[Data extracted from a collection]
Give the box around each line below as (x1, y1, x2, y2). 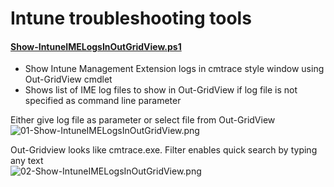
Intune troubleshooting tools (10, 7, 252, 30)
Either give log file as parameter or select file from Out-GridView (10, 114, 276, 126)
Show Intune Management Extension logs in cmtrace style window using (24, 63, 325, 75)
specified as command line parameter (24, 95, 182, 107)
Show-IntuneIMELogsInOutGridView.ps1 (10, 40, 182, 52)
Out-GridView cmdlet (24, 73, 113, 86)
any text (10, 155, 44, 167)
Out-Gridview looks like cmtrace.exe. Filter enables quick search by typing (10, 144, 318, 156)

--- Work item ---
You are asked to reproduce word for word the line containing "Intune troubleshooting tools (10, 7, 252, 30)" and every subsequent line through the end of the entries.

--- Solution below ---
Intune troubleshooting tools (10, 7, 252, 30)
Either give log file as parameter or select file from Out-GridView (10, 114, 276, 126)
Show Intune Management Extension logs in cmtrace style window using (24, 63, 325, 75)
specified as command line parameter (24, 95, 182, 107)
Show-IntuneIMELogsInOutGridView.ps1 (10, 40, 182, 52)
Out-GridView cmdlet (24, 73, 113, 86)
any text (10, 155, 44, 167)
Out-Gridview looks like cmtrace.exe. Filter enables quick search by typing (10, 144, 318, 156)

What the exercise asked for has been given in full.